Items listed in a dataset
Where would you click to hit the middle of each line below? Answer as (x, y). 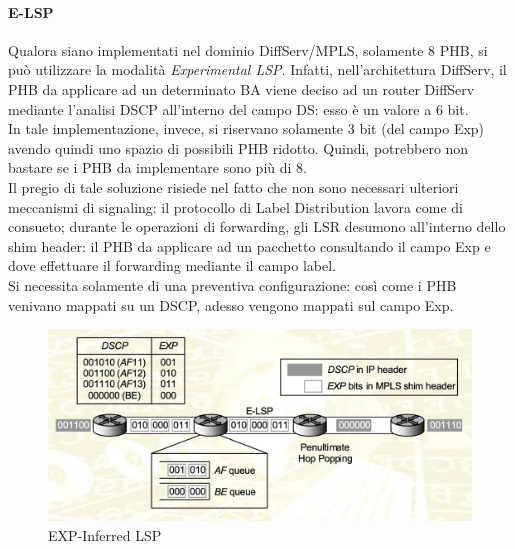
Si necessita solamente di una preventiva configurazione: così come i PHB (232, 284)
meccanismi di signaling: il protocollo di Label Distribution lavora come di (235, 206)
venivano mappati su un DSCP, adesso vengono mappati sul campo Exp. (231, 304)
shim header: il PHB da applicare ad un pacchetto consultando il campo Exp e (249, 245)
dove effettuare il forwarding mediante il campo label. (172, 265)
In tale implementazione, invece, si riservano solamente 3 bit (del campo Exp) (246, 128)
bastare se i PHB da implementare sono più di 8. (157, 167)
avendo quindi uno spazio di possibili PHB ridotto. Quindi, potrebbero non (238, 147)
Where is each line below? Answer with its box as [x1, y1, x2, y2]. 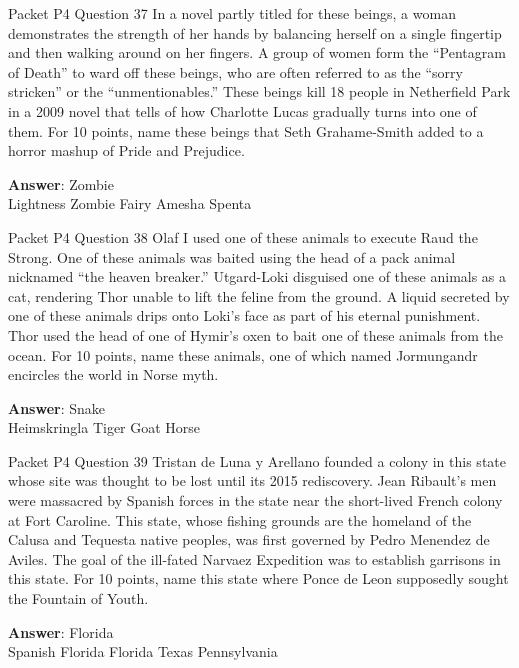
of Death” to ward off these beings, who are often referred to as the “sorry [8, 61, 463, 82]
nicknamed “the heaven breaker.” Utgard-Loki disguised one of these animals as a [8, 266, 507, 287]
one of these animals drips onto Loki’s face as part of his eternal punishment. [8, 305, 481, 326]
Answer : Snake [8, 397, 106, 418]
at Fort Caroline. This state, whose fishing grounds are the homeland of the [8, 509, 472, 530]
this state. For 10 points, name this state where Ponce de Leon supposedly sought [8, 568, 509, 589]
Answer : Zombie [8, 173, 114, 194]
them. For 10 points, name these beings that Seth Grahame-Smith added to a [8, 120, 484, 141]
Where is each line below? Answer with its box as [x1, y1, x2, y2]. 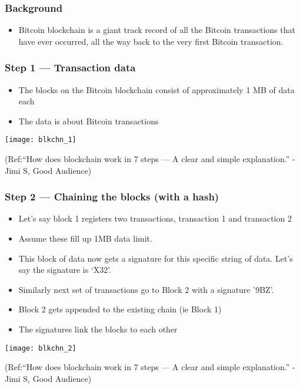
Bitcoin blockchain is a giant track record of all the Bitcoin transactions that [18, 24, 295, 36]
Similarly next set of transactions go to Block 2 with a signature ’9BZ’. [18, 283, 274, 295]
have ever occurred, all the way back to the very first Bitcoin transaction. [18, 35, 284, 47]
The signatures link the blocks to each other [18, 323, 178, 335]
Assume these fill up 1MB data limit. [18, 232, 152, 245]
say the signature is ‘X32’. [18, 263, 112, 276]
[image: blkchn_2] [5, 344, 76, 352]
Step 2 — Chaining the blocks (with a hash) [5, 189, 219, 204]
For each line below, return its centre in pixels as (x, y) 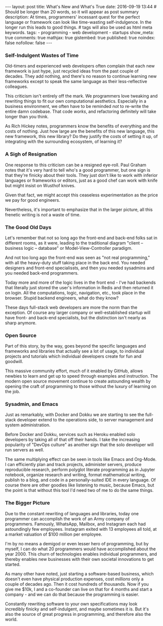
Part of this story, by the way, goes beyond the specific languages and (75, 346)
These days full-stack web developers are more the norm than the (71, 307)
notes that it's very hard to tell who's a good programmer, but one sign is (78, 170)
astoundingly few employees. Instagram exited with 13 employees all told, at (81, 529)
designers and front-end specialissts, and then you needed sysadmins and (80, 268)
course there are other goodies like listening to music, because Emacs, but (80, 485)
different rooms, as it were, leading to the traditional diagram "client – (74, 243)
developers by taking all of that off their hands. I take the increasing (73, 440)
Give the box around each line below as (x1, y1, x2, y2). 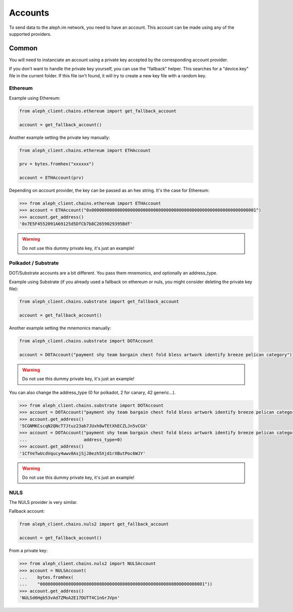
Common (9, 44, 38, 52)
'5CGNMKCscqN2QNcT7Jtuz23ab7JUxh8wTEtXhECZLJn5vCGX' (19, 423, 148, 429)
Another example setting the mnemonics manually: (9, 325, 111, 331)
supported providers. (9, 31, 52, 37)
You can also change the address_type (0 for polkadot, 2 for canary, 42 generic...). (9, 389, 176, 395)
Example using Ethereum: (9, 95, 61, 101)
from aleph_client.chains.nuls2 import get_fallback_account (19, 521, 169, 527)
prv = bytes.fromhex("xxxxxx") (19, 161, 95, 167)
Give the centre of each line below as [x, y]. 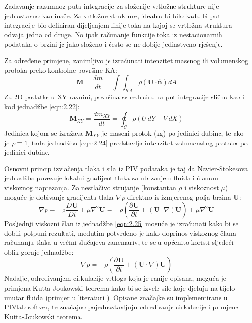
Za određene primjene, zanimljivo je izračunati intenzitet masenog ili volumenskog [126, 60]
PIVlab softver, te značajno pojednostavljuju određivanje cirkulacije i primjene [121, 307]
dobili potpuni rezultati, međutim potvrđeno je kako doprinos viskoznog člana [120, 233]
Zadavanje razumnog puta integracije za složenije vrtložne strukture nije [112, 6]
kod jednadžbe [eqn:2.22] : [42, 106]
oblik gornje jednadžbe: [39, 251]
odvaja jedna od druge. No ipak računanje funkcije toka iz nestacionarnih [113, 34]
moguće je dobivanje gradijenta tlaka [59, 197]
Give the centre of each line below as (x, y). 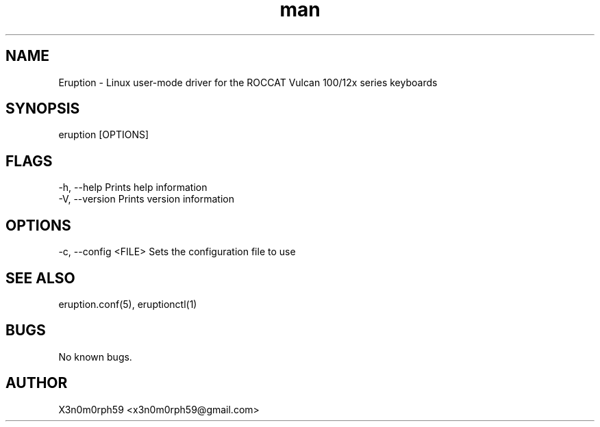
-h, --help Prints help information (133, 187)
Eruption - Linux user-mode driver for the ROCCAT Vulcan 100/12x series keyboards (248, 82)
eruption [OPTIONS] (104, 135)
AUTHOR (37, 383)
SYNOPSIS (43, 109)
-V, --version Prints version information (146, 199)
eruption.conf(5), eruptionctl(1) (128, 304)
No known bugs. (95, 357)
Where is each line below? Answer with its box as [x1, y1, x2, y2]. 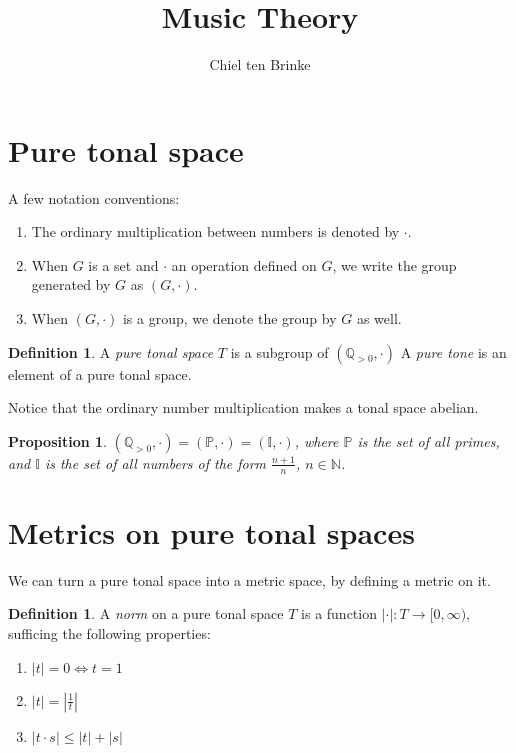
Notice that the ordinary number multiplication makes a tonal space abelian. [8, 397, 479, 418]
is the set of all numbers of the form [44, 452, 267, 473]
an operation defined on [171, 254, 317, 275]
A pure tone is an [400, 341, 507, 362]
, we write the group [332, 254, 457, 275]
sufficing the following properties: [8, 622, 211, 643]
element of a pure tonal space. [8, 363, 192, 384]
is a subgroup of [230, 341, 329, 362]
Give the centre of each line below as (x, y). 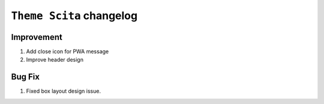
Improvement (37, 37)
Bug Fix (25, 77)
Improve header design (55, 60)
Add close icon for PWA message (67, 51)
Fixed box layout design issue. (64, 91)
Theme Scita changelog (74, 16)
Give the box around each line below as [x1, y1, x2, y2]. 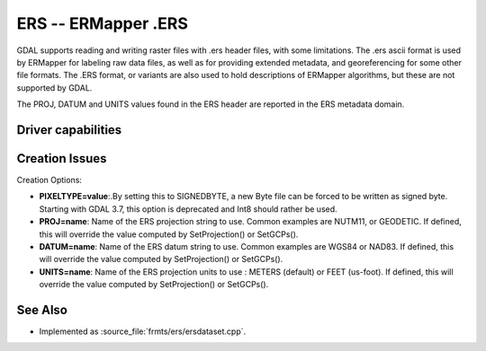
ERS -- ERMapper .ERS [16, 13, 189, 33]
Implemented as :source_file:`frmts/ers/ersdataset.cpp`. [39, 326, 247, 337]
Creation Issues [16, 151, 107, 166]
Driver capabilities [16, 122, 122, 137]
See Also [16, 302, 67, 318]
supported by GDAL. [16, 82, 93, 93]
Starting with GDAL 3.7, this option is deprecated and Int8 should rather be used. [39, 203, 337, 215]
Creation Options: [16, 175, 83, 186]
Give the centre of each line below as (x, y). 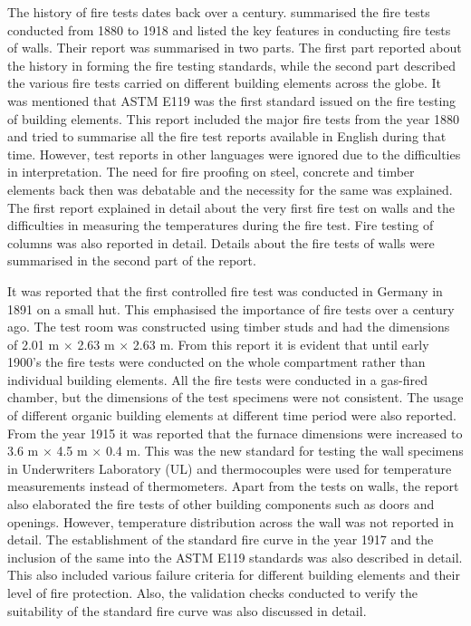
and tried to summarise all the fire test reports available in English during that (227, 136)
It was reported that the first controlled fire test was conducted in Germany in (225, 290)
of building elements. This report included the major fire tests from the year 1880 (234, 118)
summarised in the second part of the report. (132, 260)
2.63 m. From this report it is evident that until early (281, 344)
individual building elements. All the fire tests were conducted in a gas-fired (217, 379)
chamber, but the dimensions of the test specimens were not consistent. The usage (235, 397)
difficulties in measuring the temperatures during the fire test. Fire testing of (221, 225)
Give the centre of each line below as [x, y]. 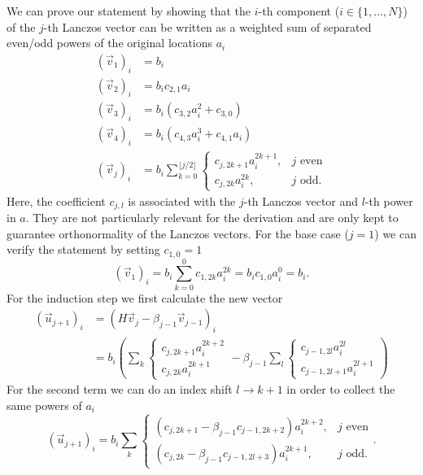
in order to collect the [341, 389]
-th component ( [299, 11]
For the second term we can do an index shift [120, 389]
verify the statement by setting [83, 249]
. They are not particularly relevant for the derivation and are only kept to [212, 217]
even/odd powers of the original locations [110, 43]
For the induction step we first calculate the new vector [145, 297]
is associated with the [182, 200]
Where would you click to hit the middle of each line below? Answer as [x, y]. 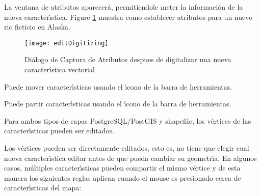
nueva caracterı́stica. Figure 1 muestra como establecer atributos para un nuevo [128, 17]
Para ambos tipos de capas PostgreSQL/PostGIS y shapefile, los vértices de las [128, 120]
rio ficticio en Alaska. [37, 27]
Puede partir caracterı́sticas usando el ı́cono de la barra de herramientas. [118, 104]
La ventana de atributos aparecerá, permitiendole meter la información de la [124, 7]
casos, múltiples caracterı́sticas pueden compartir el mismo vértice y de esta [122, 168]
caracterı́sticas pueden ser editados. [59, 131]
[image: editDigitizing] [67, 43]
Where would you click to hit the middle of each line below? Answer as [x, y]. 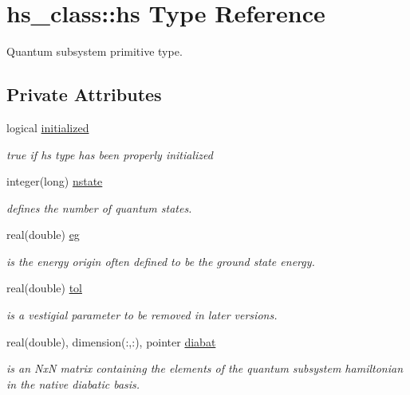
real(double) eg [43, 235]
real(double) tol [44, 288]
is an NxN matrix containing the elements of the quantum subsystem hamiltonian [205, 368]
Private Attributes [84, 94]
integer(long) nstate [55, 181]
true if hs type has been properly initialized [110, 154]
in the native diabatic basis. [73, 383]
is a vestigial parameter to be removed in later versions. [142, 315]
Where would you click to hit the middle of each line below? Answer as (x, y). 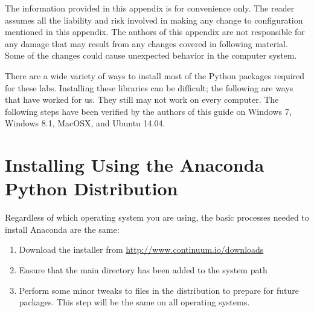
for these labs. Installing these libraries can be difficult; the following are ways (149, 87)
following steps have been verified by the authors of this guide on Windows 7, (148, 111)
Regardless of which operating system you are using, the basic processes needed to (157, 217)
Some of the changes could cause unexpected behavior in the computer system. (151, 55)
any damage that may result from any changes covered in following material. (146, 43)
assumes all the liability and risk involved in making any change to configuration (154, 20)
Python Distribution (91, 188)
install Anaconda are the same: (62, 229)
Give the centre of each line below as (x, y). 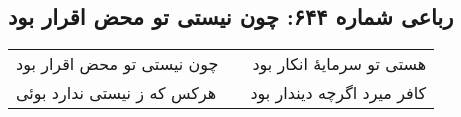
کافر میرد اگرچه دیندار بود (338, 93)
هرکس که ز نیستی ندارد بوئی (116, 93)
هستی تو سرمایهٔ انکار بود (339, 64)
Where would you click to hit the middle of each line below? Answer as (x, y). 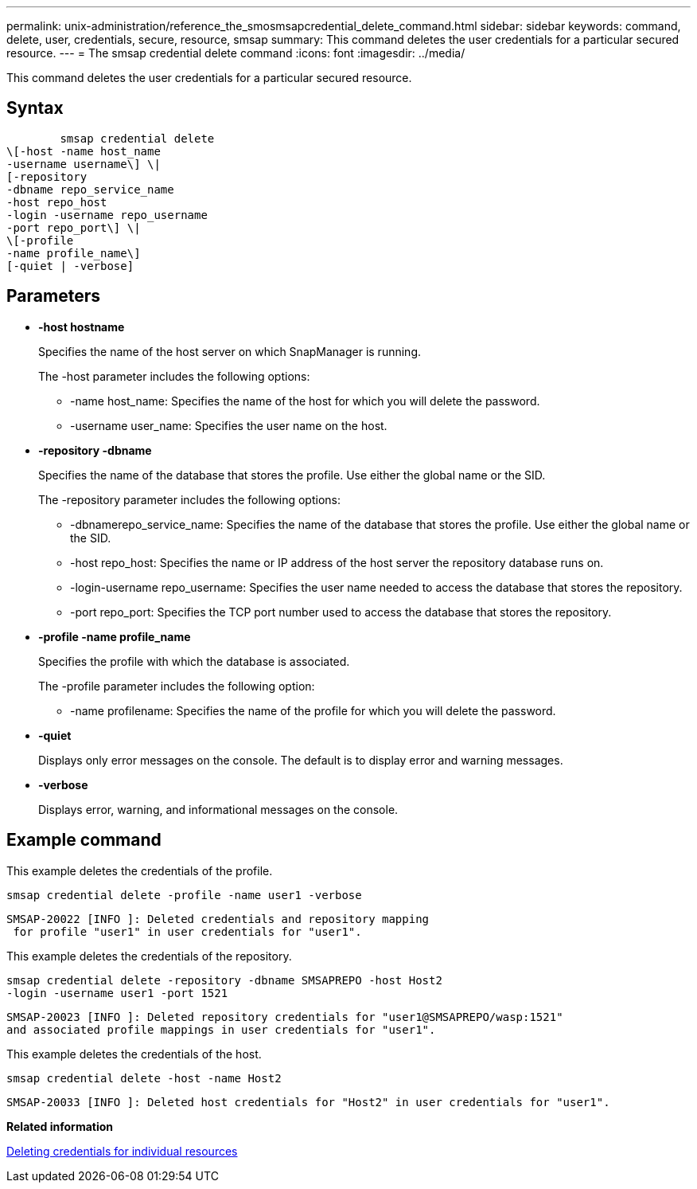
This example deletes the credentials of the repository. (149, 956)
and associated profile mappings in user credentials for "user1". (221, 1029)
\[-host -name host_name (84, 151)
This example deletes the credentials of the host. (134, 1054)
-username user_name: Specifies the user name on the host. (229, 425)
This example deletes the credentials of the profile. (140, 870)
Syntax (35, 108)
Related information (60, 1126)
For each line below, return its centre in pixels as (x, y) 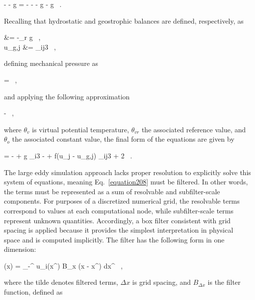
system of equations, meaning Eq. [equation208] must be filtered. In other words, (126, 182)
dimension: (20, 249)
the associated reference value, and (194, 129)
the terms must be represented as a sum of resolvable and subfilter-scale (112, 191)
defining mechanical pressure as (51, 63)
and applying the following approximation (67, 96)
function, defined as (33, 292)
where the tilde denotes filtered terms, (61, 282)
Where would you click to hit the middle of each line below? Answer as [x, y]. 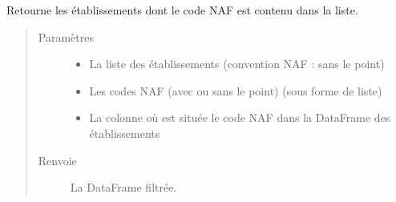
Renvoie [57, 160]
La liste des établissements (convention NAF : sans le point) [237, 64]
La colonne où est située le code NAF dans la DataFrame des [240, 117]
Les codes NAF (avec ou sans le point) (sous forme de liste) [236, 90]
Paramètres [66, 36]
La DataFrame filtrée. [123, 187]
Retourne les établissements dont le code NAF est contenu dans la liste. [182, 10]
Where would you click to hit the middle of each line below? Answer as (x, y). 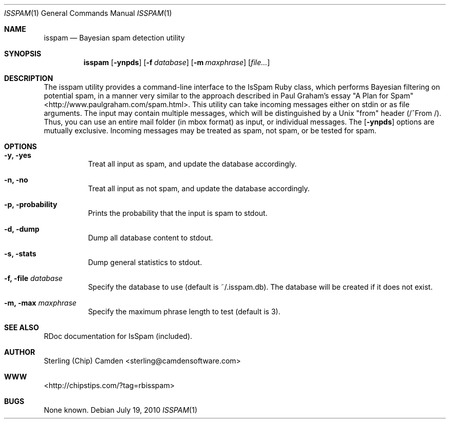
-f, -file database (33, 278)
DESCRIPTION (29, 78)
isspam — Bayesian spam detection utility (114, 38)
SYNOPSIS (23, 54)
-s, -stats (20, 254)
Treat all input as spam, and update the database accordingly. (192, 164)
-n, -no (16, 180)
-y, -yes (18, 155)

» **TO DO**
Above are some entries; copy exactly the lines from the line with "هستی تو سرمایهٔ انکار بود (339, 64)" through the line with "This example deletes the credentials of the profile.", both included, but none of the pictures.

» **FINAL ANSWER**
هستی تو سرمایهٔ انکار بود (339, 64)
Where would you click to hit the middle of each line below? Answer as (x, y). 
This example deletes the credentials of the repository. (149, 956)
and associated profile mappings in user credentials for "user1". (221, 1029)
\[-host -name host_name (84, 151)
This example deletes the credentials of the host. (134, 1054)
-username user_name: Specifies the user name on the host. (229, 425)
This example deletes the credentials of the profile. (140, 870)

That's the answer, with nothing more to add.